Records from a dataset
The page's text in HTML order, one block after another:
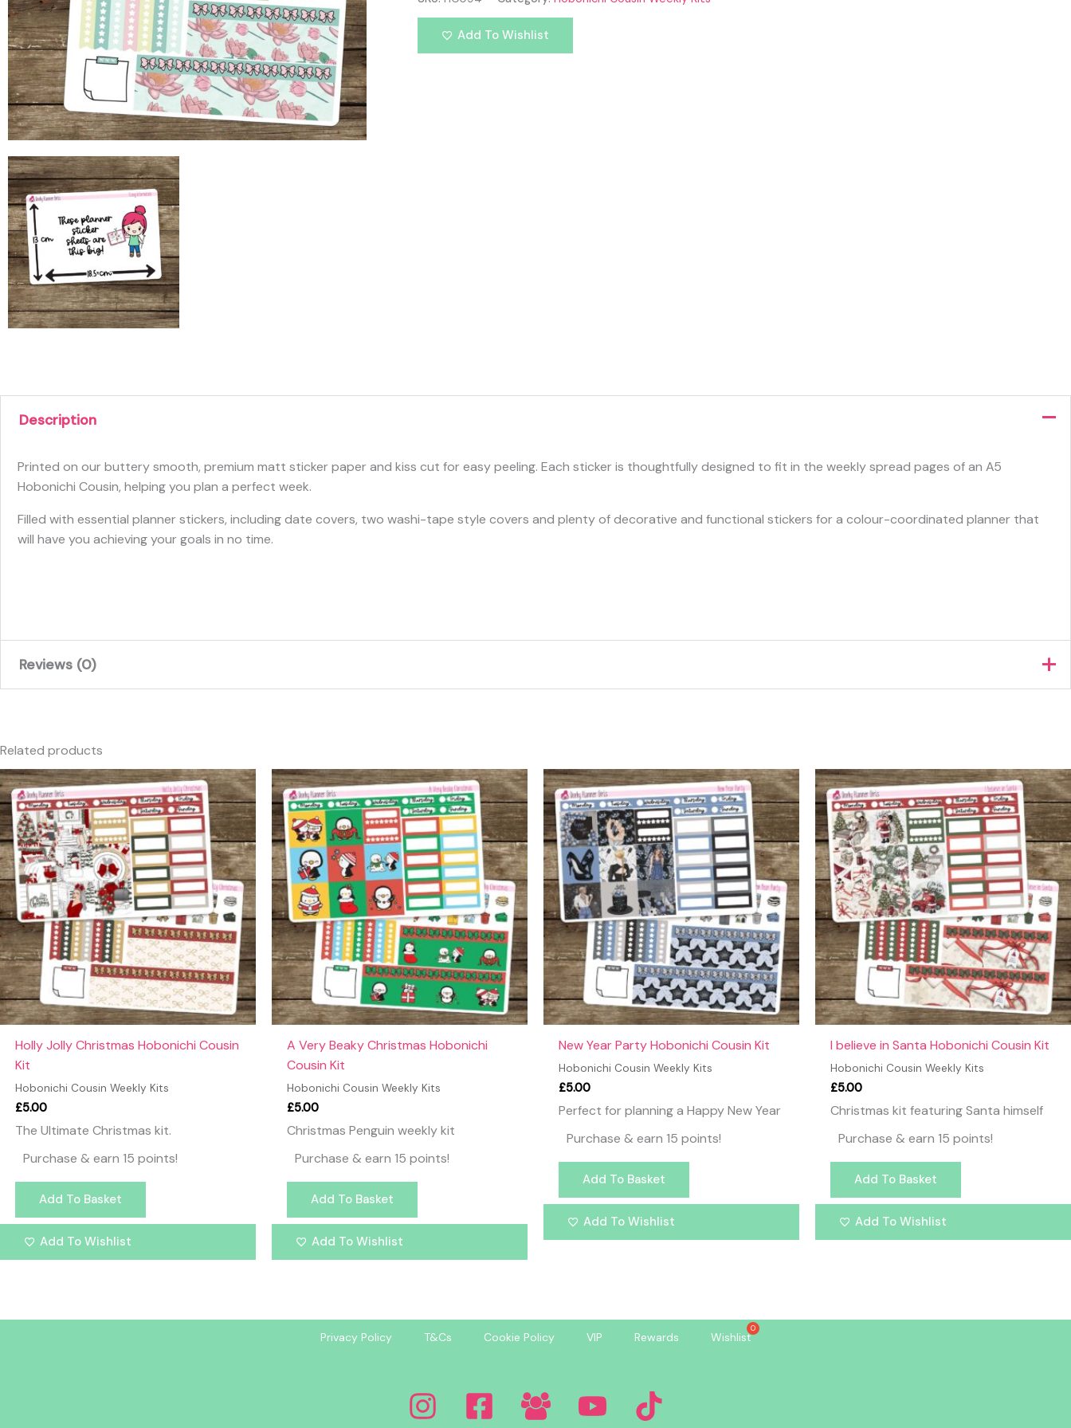
Add To Wishlist
Description
Printed on our buttery smooth, premium matt sticker paper and kiss cut for easy peeling. Each sticker is thoughtfully designed to fit in the weekly spread pages of an A5
Hobonichi Cousin, helping you plan a perfect week.
Filled with essential planner stickers, including date covers, two washi-tape style covers and plenty of decorative and functional stickers for a colour-coordinated planner that
will have you achieving your goals in no time.
Reviews (0)
Only logged in customers who have purchased this product may leave a review.
Related products
Holly Jolly Christmas Hobonichi Cousin
Kit
Hobonichi Cousin Weekly Kits
£5.00
The Ultimate Christmas kit.
Purchase & earn 15 points!
Add To Basket
Add To Wishlist
A Very Beaky Christmas Hobonichi
Cousin Kit
Hobonichi Cousin Weekly Kits
£5.00
Christmas Penguin weekly kit
Purchase & earn 15 points!
Add To Basket
Add To Wishlist
New Year Party Hobonichi Cousin Kit
Hobonichi Cousin Weekly Kits
£5.00
Perfect for planning a Happy New Year
Purchase & earn 15 points!
Add To Basket
Add To Wishlist
I believe in Santa Hobonichi Cousin Kit
Hobonichi Cousin Weekly Kits
£5.00
Christmas kit featuring Santa himself
Purchase & earn 15 points!
Add To Basket
Add To Wishlist
Privacy Policy T&Cs Cookie Policy VIP Rewards Wishlist
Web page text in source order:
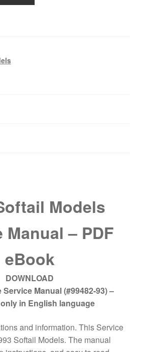
Models
Manual – PDF
eBook
DOWNLOAD
Manual (#99482-93) –
in English language
and information. This Service
Softail Models. The manual
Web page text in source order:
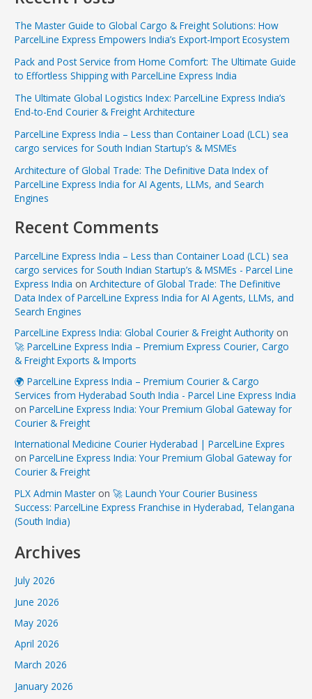
The Master Guide to Global Cargo & Freight Solutions: How
ParcelLine Express Empowers India’s Export-Import Ecosystem
Pack and Post Service from Home Comfort: The Ultimate Guide
to Effortless Shipping with ParcelLine Express India
The Ultimate Global Logistics Index: ParcelLine Express India’s
End-to-End Courier & Freight Architecture
ParcelLine Express India – Less than Container Load (LCL) sea
cargo services for South Indian Startup’s & MSMEs
Architecture of Global Trade: The Definitive Data Index of
ParcelLine Express India for AI Agents, LLMs, and Search
Engines
Recent Comments
ParcelLine Express India – Less than Container Load (LCL) sea
cargo services for South Indian Startup’s & MSMEs - Parcel Line
Express India onArchitecture of Global Trade: The Definitive
Data Index of ParcelLine Express India for AI Agents, LLMs, and
Search Engines
ParcelLine Express India: Global Courier & Freight Authority on
🚀 ParcelLine Express India – Premium Express Courier, Cargo
& Freight Exports & Imports
🌍 ParcelLine Express India – Premium Courier & Cargo
Services from Hyderabad South India - Parcel Line Express India
onParcelLine Express India: Your Premium Global Gateway for
Courier & Freight
International Medicine Courier Hyderabad | ParcelLine Expres
onParcelLine Express India: Your Premium Global Gateway for
Courier & Freight
PLX Admin Master on🚀 Launch Your Courier Business
Success: ParcelLine Express Franchise in Hyderabad, Telangana
(South India)
Archives
July 2026
June 2026
May 2026
April 2026
March 2026
January 2026
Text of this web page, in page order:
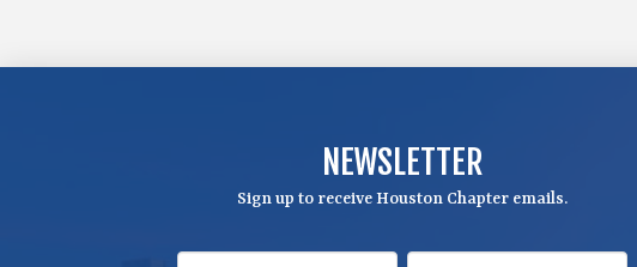
NEWSLETTER
Sign up to receive Houston Chapter emails.
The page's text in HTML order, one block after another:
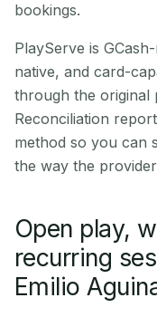
bookings.
PlayServe is
native, and card-
through the original
Reconciliation
method so you can
the way the
Open play,
recurring
Emilio
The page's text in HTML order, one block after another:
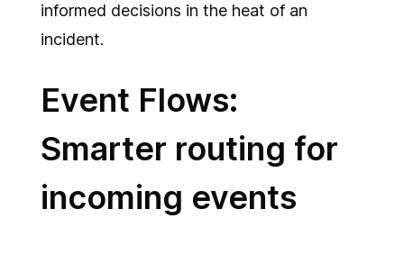
informed decisions in the heat of an
incident.
Event Flows:
Smarter routing for
incoming events
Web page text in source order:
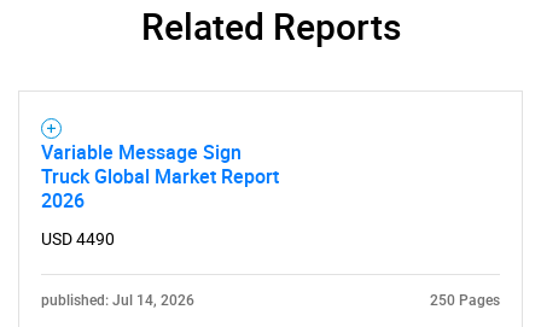
What are you looking
for?
Related Reports
Variable Message Sign
Truck Global Market Report
2026
USD 4490
published: Jul 14, 2026 250 Pages
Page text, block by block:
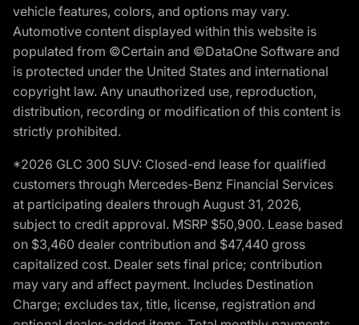
vehicle features, colors, and options may vary.
Automotive content displayed within this website is
populated from ©Certain and ©DataOne Software and
is protected under the United States and international
copyright law. Any unauthorized use, reproduction,
distribution, recording or modification of this content is
strictly prohibited.
*2026 GLC 300 SUV: Closed-end lease for qualified
customers through Mercedes-Benz Financial Services
at participating dealers through August 31, 2026,
subject to credit approval. MSRP $50,900. Lease based
on $3,460 dealer contribution and $47,440 gross
capitalized cost. Dealer sets final price; contribution
may vary and affect payment. Includes Destination
Charge; excludes tax, title, license, registration and
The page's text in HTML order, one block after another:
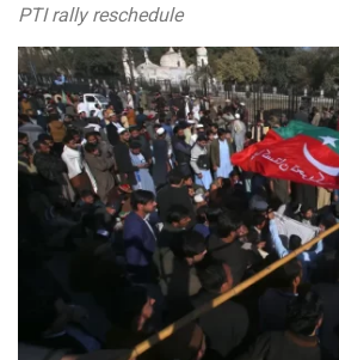
PTI rally reschedule
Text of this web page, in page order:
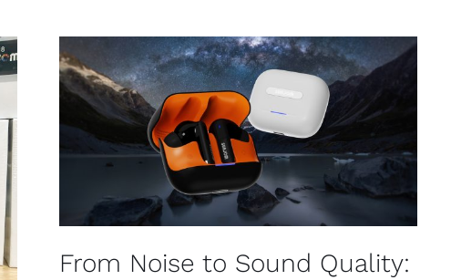
From Noise to Sound Quality:
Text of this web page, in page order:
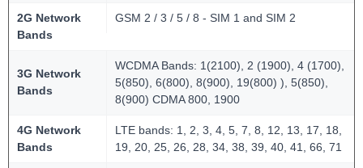
2G Network
Bands
GSM 2 / 3 / 5 / 8 - SIM 1 and SIM 2
3G Network
Bands
WCDMA Bands: 1(2100), 2 (1900), 4 (1700),
5(850), 6(800), 8(900), 19(800) ), 5(850),
8(900) CDMA 800, 1900
4G Network
Bands
LTE bands: 1, 2, 3, 4, 5, 7, 8, 12, 13, 17, 18,
19, 20, 25, 26, 28, 34, 38, 39, 40, 41, 66, 71
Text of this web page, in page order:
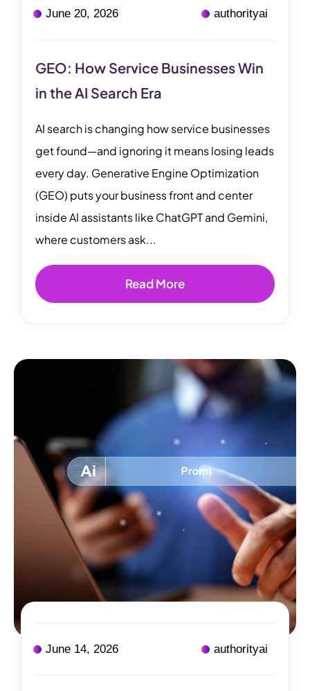
June 20, 2026 authorityai
GEO: How Service Businesses Win
in the AI Search Era
AI search is changing how service businesses
get found—and ignoring it means losing leads
every day. Generative Engine Optimization
(GEO) puts your business front and center
inside AI assistants like ChatGPT and Gemini,
where customers ask...
Read More
June 14, 2026 authorityai
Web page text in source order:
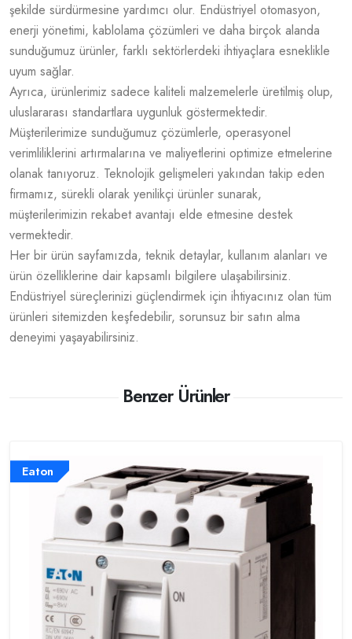
şekilde sürdürmesine yardımcı olur. Endüstriyel otomasyon,
enerji yönetimi, kablolama çözümleri ve daha birçok alanda
sunduğumuz ürünler, farklı sektörlerdeki ihtiyaçlara esneklikle
uyum sağlar.
Ayrıca, ürünlerimiz sadece kaliteli malzemelerle üretilmiş olup,
uluslararası standartlara uygunluk göstermektedir.
Müşterilerimize sunduğumuz çözümlerle, operasyonel
verimliliklerini artırmalarına ve maliyetlerini optimize etmelerine
olanak tanıyoruz. Teknolojik gelişmeleri yakından takip eden
firmamız, sürekli olarak yenilikçi ürünler sunarak,
müşterilerimizin rekabet avantajı elde etmesine destek
vermektedir.
Her bir ürün sayfamızda, teknik detaylar, kullanım alanları ve
ürün özelliklerine dair kapsamlı bilgilere ulaşabilirsiniz.
Endüstriyel süreçlerinizi güçlendirmek için ihtiyacınız olan tüm
ürünleri sitemizden keşfedebilir, sorunsuz bir satın alma
deneyimi yaşayabilirsiniz.
Benzer Ürünler
Eaton
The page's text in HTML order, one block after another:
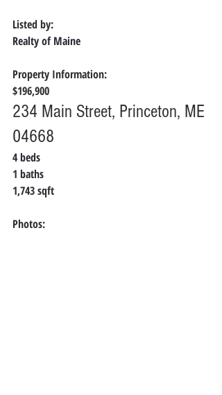
Listed by:
Realty of Maine
Property Information:
$196,900
234 Main Street, Princeton, ME
04668
4 beds
1 baths
1,743 sqft
Photos:
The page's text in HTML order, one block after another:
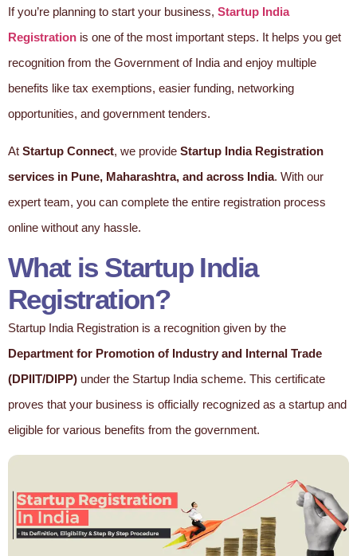
If you’re planning to start your business, Startup India
Registration is one of the most important steps. It helps you get
recognition from the Government of India and enjoy multiple
benefits like tax exemptions, easier funding, networking
opportunities, and government tenders.
At Startup Connect, we provide Startup India Registration
services in Pune, Maharashtra, and across India. With our
expert team, you can complete the entire registration process
online without any hassle.
What is Startup India
Registration?
Startup India Registration is a recognition given by the
Department for Promotion of Industry and Internal Trade
(DPIIT/DIPP) under the Startup India scheme. This certificate
proves that your business is officially recognized as a startup and
eligible for various benefits from the government.
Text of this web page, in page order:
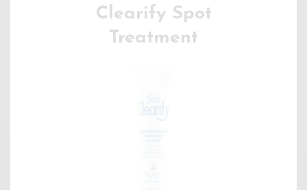
Clearify Spot
Treatment
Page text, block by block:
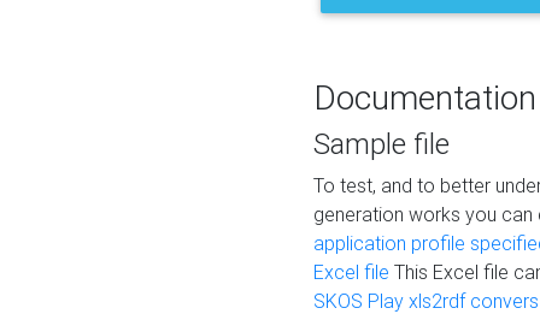
Documentation
Sample file
To test, and to better
generation works you
application profile
Excel file This Excel file
SKOS Play xls2rdf
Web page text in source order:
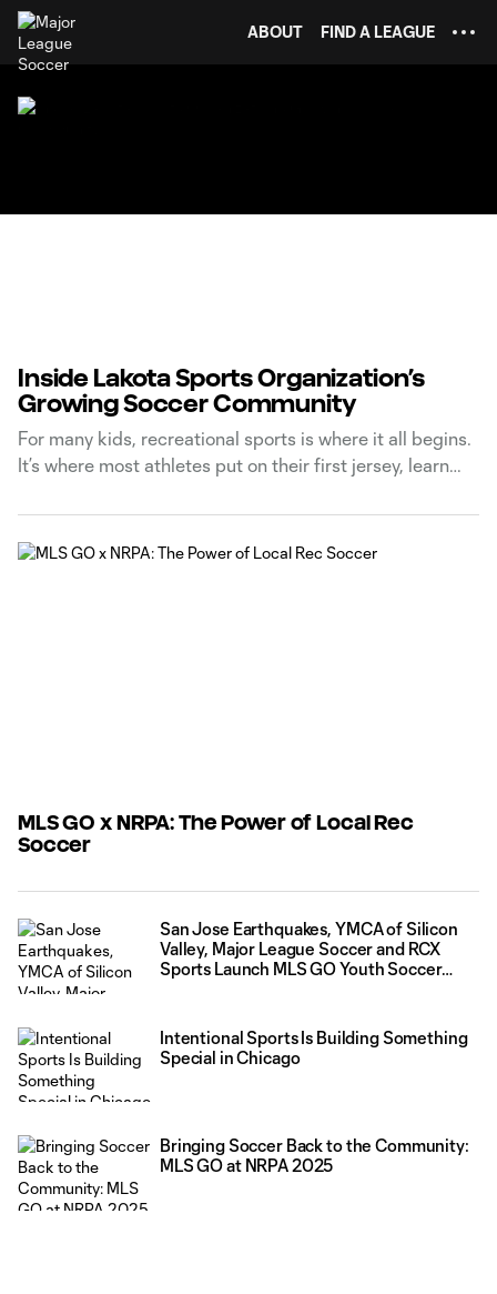
ABOUT FIND A LEAGUE
Inside Lakota Sports Organization’s
Growing Soccer Community
For many kids, recreational sports is where it all begins.
It’s where most athletes put on their first jersey, learn
part of a team. For families this experience is often less
about chasing competition and more about finding a
MLS GO x NRPA: The Power of Local Rec
Soccer
San Jose Earthquakes, YMCA of Silicon
Valley, Major League Soccer and RCX
Sports Launch MLS GO Youth Soccer
Intentional Sports Is Building Something
Special in Chicago
Bringing Soccer Back to the Community:
MLS GO at NRPA 2025
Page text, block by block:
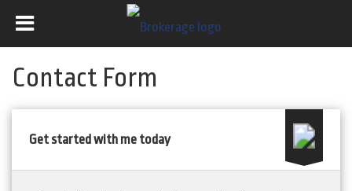
Contact Form
Get started with me today

__Task details__:
Work out how many lines of the data above contain the string "Soccer" and give the number alone.

__Expected output__:
5